Vikram & The Vampire

King Vikram and The Vampire

Classic Indian Tales of Adventure, Magic and Romance

Baital-Pachisi, Twenty-Five Tales of a Baital, Vetala Panchvimshati

by Sage Bhavabuti

retold and abridged by Richard Francis Sir Burton

Edited by his Wife

Isabel Burton

[1870]

Preface to the Thai Edition (2554)

by C.J. Hinke

Les fables, loin de grandir les hommes, la Nature et Dieu, rapetssent tout.
Lamartine (Milton)

One who had eyes saw it; the blind will not understand it.
A poet, who is a boy, he has perceived it; he who understands it
will be his sire’s sire.“–Rig-Veda (I.164.16).

Preface to the Thai Edition (2554) :

The dark of night

ALL societies and cultures worldwide have an oral tradition of ghost stories. These are most often told within the circle of the evening fire to instruct (and scare!) young children to respect and obedience. As books came to be written, ghost stories were copied to manuscripts and set to print.
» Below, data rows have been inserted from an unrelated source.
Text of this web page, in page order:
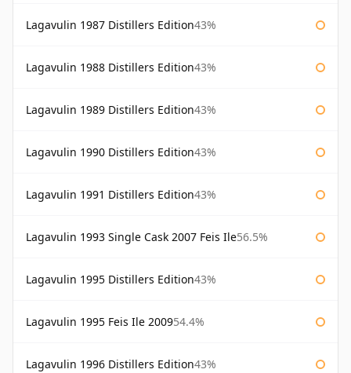
Lagavulin 1987 Distillers Edition43%
Lagavulin 1988 Distillers Edition43%
Lagavulin 1989 Distillers Edition43%
Lagavulin 1990 Distillers Edition43%
Lagavulin 1991 Distillers Edition43%
Lagavulin 1993 Single Cask 2007 Feis Ile56.5%
Lagavulin 1995 Distillers Edition43%
Lagavulin 1995 Feis Ile 200954.4%
Lagavulin 1996 Distillers Edition43%
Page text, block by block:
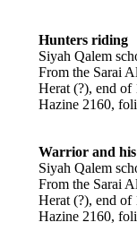
Hunters riding
Siyah Qalem
From the Sarai
Herat (?), end of
Hazine 2160,
Warrior and
Siyah Qalem
From the Sarai
Herat (?), end of
Hazine 2160,
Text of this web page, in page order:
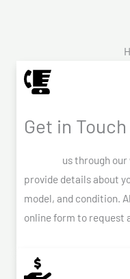
Get in Touch
us through
provide details about
model, and condition.
online form to request

However, it must be fair to say that Sage Bhavabuti’s 25 ghost stories, King Vikram and The Vampire, are some of the oldest extant examples. The hero of the stories, King Vikram, is thought to be Vikramāditya who ruled much of India (Bharat) in the first century BC.
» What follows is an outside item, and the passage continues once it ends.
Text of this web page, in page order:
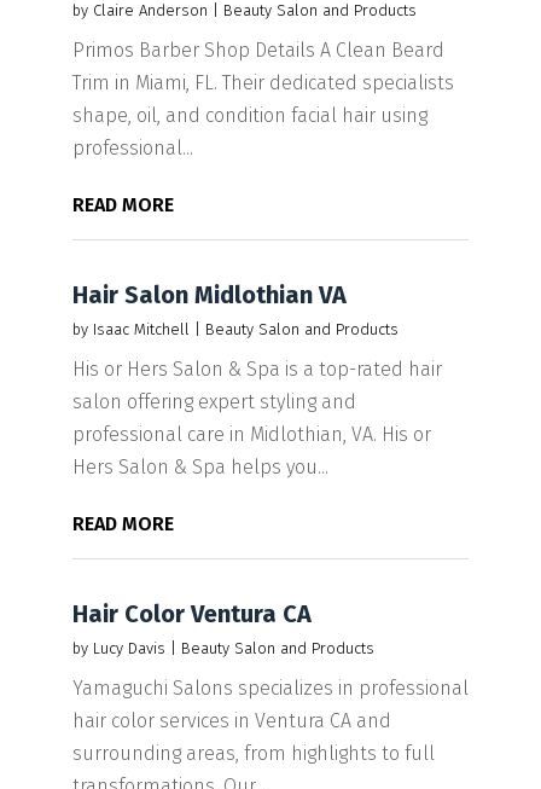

The Burton translation into English selects 11 of the best chapters of Baital-pachisi (Hindi), sometimes transliterated “betal” or “betaal”, and “pacheesi”. In their original Sanskrit the stories are known as Vetala PanchvimshatiBaital or vetala are mythological undead fiends who occupy and animate corpses.

A great deal of the body of traditional literature from many cultures contains political and cultural commentary and criticism. Baital-pachisi is almost uncomfortably direct in its commentary on women and gender relationships. The stories are also remarkably direct commentary on the proper role, duties and conduct of kings no less applicable to modern Constitutional monarchies than to ancient Indian sultanates.

Although Sage Bhavabuti transcribed these original fables and legends in Sanskrit in the 8th century, Sir Richard Burton was not fluent in that language so it is thought that, because of the book’s Hindi title, he must have translated it from the Hindi language. It is unsurprising that Burton chose these stories for translation as they contains much of the indirect romantic, erotic and just plain weird the explorer thrived upon. Although European traders and explorers were known in ancient India, it is of particular interest that Bhavabhuti presaged the European occupation of India accomplished by the employment of modern weapons nearly a millennium before they occurred.

Burton’s fascination with all things sexual greatly influenced his later translations which were far more direct and even graphic than Baital-pachisi. His most famous translations include The Book of One Thousand Nights and a Night from the seventh- to 15th-century Persian and Sage Vātsyāyana’s Kama Sutra from the second-century Sanskrit.

Although history records 18 original Indian dialects, Sanskrit is thought to be more than 10,000 years old. The earliest recorded Sanskrit texts occur from about 2000 BC. Sanskrit (संस्कृता वाक् saṃskṛtā vāk, abbreviated to संस्कृतम् saṃskṛtam) is the classical, historical language of Indian culture and scholarship and forms the liturgy for both Hinduism and Buddhism. India itself is various called Aryavartta, Bharat Khanda or simply Bharat or Zambudwipa.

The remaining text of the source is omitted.